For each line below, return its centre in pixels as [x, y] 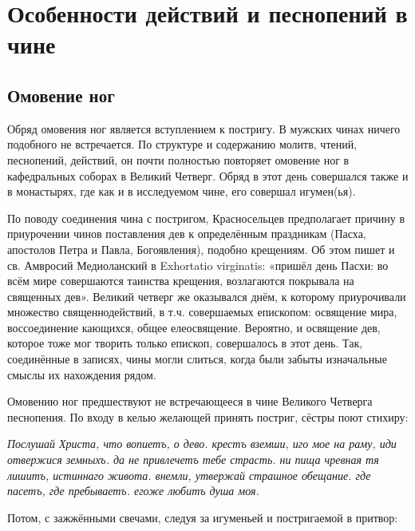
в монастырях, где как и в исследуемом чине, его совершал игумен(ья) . [182, 191]
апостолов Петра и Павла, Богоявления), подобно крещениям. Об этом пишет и [201, 249]
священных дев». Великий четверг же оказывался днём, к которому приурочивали [207, 296]
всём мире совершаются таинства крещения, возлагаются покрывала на [181, 281]
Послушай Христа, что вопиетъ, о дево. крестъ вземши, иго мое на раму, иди [202, 444]
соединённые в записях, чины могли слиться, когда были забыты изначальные [197, 359]
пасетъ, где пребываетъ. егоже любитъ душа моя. [133, 491]
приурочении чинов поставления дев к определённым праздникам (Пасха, [187, 234]
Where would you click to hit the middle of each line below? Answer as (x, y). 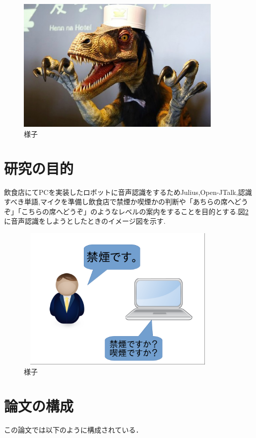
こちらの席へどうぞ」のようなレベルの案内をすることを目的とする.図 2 (135, 211)
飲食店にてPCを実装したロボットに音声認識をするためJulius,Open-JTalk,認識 (128, 192)
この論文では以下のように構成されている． (73, 429)
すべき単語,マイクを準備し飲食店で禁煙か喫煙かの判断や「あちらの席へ (119, 202)
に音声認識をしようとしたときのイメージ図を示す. (85, 221)
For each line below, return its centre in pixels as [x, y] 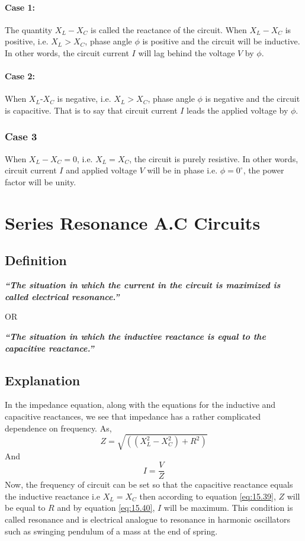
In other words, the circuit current [67, 52]
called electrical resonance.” [62, 296]
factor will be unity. [41, 181]
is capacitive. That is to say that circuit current [91, 110]
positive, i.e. [27, 41]
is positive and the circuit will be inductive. [221, 41]
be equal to [25, 508]
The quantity [29, 29]
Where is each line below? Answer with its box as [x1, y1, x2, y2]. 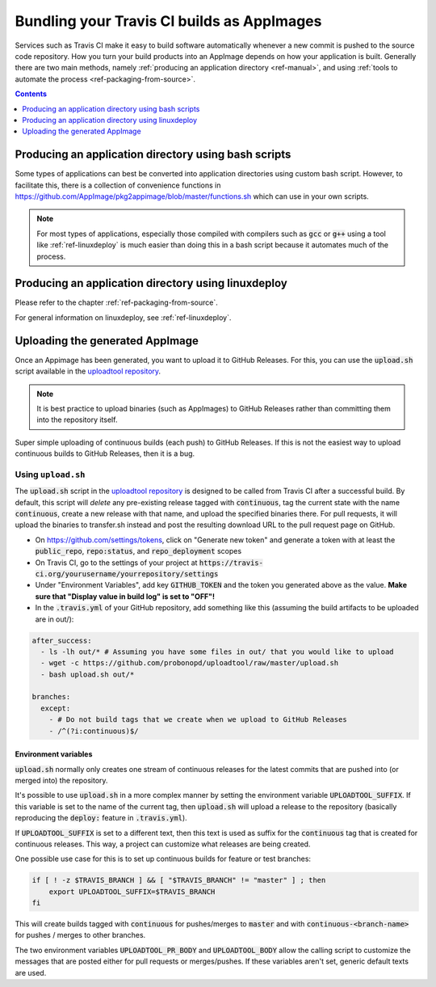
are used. [15, 968, 47, 977]
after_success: [31, 635, 92, 645]
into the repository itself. [36, 415, 118, 424]
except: [40, 703, 71, 713]
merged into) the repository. [15, 776, 108, 785]
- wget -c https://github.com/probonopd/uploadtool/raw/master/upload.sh [40, 659, 339, 668]
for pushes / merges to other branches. [15, 930, 146, 940]
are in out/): [35, 614, 74, 624]
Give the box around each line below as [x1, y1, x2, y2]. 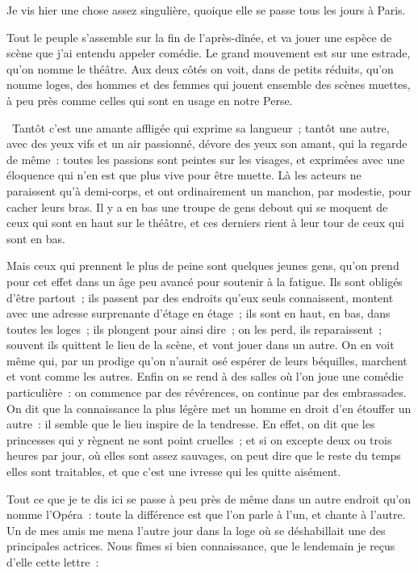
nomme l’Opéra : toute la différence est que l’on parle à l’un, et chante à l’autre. [6, 506, 406, 523]
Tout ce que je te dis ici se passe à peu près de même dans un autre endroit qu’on [6, 490, 412, 507]
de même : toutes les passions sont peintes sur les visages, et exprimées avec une [6, 150, 405, 167]
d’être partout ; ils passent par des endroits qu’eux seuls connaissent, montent [6, 289, 394, 305]
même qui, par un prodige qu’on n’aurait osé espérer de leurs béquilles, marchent [6, 352, 408, 369]
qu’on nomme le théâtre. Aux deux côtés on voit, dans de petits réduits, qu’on [6, 60, 394, 77]
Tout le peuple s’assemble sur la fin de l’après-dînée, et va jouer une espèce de [6, 28, 392, 45]
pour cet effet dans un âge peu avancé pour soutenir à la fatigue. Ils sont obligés [6, 272, 403, 289]
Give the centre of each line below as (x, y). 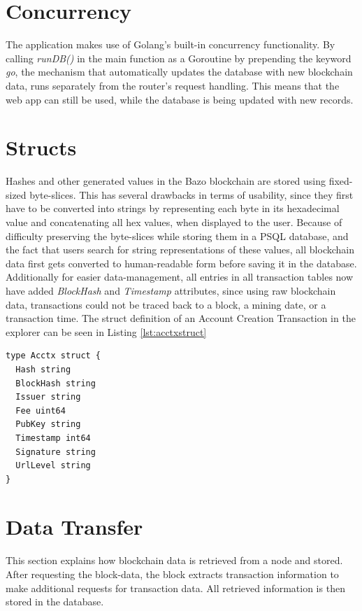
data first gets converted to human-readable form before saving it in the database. (181, 263)
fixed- (341, 181)
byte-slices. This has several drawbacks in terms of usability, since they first (191, 194)
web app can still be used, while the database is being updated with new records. (180, 99)
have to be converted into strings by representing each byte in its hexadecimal (173, 208)
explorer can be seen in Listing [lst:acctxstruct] (106, 331)
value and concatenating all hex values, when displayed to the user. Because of (174, 222)
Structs (41, 147)
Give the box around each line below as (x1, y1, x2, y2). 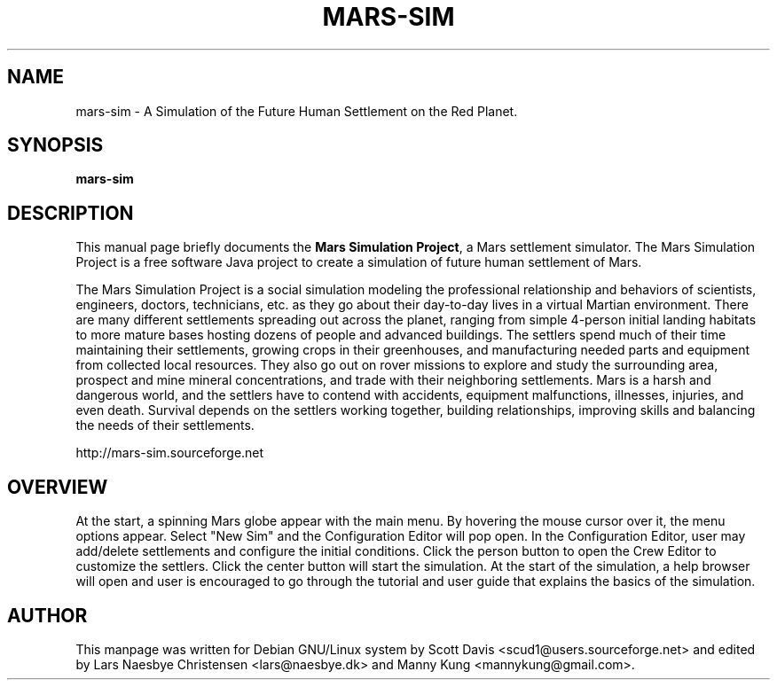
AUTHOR (7, 604, 88, 627)
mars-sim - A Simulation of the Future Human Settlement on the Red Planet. (75, 103, 518, 119)
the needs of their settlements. (75, 418, 255, 433)
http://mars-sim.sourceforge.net (75, 445, 264, 461)
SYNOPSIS (7, 134, 104, 157)
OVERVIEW (7, 475, 108, 498)
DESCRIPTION (7, 201, 134, 224)
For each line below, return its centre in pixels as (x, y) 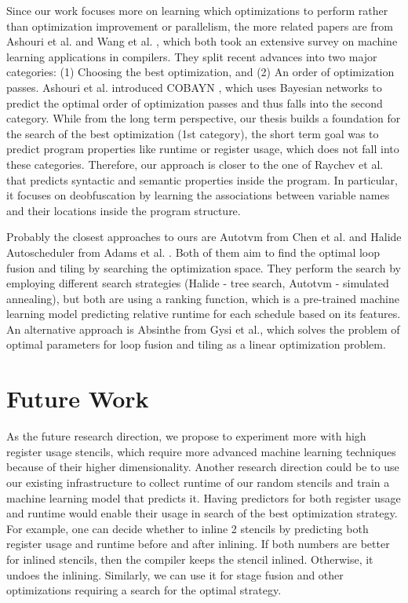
◇ ◇ ◇ ◇
== Task goal ==
Set down the material exactly, every line of it, except for the pictures.

== Completed exercise ==
For each line below, return its centre in pixels as [x, y] 
в монастырях, где как и в исследуемом чине, его совершал игумен(ья) . [182, 191]
апостолов Петра и Павла, Богоявления), подобно крещениям. Об этом пишет и [201, 249]
священных дев». Великий четверг же оказывался днём, к которому приурочивали [207, 296]
всём мире совершаются таинства крещения, возлагаются покрывала на [181, 281]
Послушай Христа, что вопиетъ, о дево. крестъ вземши, иго мое на раму, иди [202, 444]
соединённые в записях, чины могли слиться, когда были забыты изначальные [197, 359]
пасетъ, где пребываетъ. егоже любитъ душа моя. [133, 491]
приурочении чинов поставления дев к определённым праздникам (Пасха, [187, 234]
Where would you click to hit the middle of each line below? Answer as (x, y). 
こちらの席へどうぞ」のようなレベルの案内をすることを目的とする.図 2 (135, 211)
飲食店にてPCを実装したロボットに音声認識をするためJulius,Open-JTalk,認識 (128, 192)
この論文では以下のように構成されている． (73, 429)
すべき単語,マイクを準備し飲食店で禁煙か喫煙かの判断や「あちらの席へ (119, 202)
に音声認識をしようとしたときのイメージ図を示す. (85, 221)
For each line below, return its centre in pixels as [x, y] 
In other words, the circuit current [67, 52]
called electrical resonance.” [62, 296]
factor will be unity. [41, 181]
is capacitive. That is to say that circuit current [91, 110]
positive, i.e. [27, 41]
is positive and the circuit will be inductive. [221, 41]
be equal to [25, 508]
The quantity [29, 29]
Where is each line below? Answer with its box as [x1, y1, x2, y2]. 
are used. [15, 968, 47, 977]
after_success: [31, 635, 92, 645]
into the repository itself. [36, 415, 118, 424]
except: [40, 703, 71, 713]
merged into) the repository. [15, 776, 108, 785]
- wget -c https://github.com/probonopd/uploadtool/raw/master/upload.sh [40, 659, 339, 668]
for pushes / merges to other branches. [15, 930, 146, 940]
are in out/): [35, 614, 74, 624]
Give the box around each line below as [x1, y1, x2, y2]. 
nomme l’Opéra : toute la différence est que l’on parle à l’un, et chante à l’autre. [6, 506, 406, 523]
Tout ce que je te dis ici se passe à peu près de même dans un autre endroit qu’on [6, 490, 412, 507]
de même : toutes les passions sont peintes sur les visages, et exprimées avec une [6, 150, 405, 167]
d’être partout ; ils passent par des endroits qu’eux seuls connaissent, montent [6, 289, 394, 305]
même qui, par un prodige qu’on n’aurait osé espérer de leurs béquilles, marchent [6, 352, 408, 369]
qu’on nomme le théâtre. Aux deux côtés on voit, dans de petits réduits, qu’on [6, 60, 394, 77]
Tout le peuple s’assemble sur la fin de l’après-dînée, et va jouer une espèce de [6, 28, 392, 45]
pour cet effet dans un âge peu avancé pour soutenir à la fatigue. Ils sont obligés [6, 272, 403, 289]
Give the centre of each line below as (x, y). 
data first gets converted to human-readable form before saving it in the database. (181, 263)
fixed- (341, 181)
byte-slices. This has several drawbacks in terms of usability, since they first (191, 194)
web app can still be used, while the database is being updated with new records. (180, 99)
have to be converted into strings by representing each byte in its hexadecimal (173, 208)
explorer can be seen in Listing [lst:acctxstruct] (106, 331)
value and concatenating all hex values, when displayed to the user. Because of (174, 222)
Structs (41, 147)
Give the box around each line below as (x1, y1, x2, y2). 
AUTHOR (7, 604, 88, 627)
mars-sim - A Simulation of the Future Human Settlement on the Red Planet. (75, 103, 518, 119)
the needs of their settlements. (75, 418, 255, 433)
http://mars-sim.sourceforge.net (75, 445, 264, 461)
SYNOPSIS (7, 134, 104, 157)
OVERVIEW (7, 475, 108, 498)
DESCRIPTION (7, 201, 134, 224)
For each line below, return its centre in pixels as (x, y) 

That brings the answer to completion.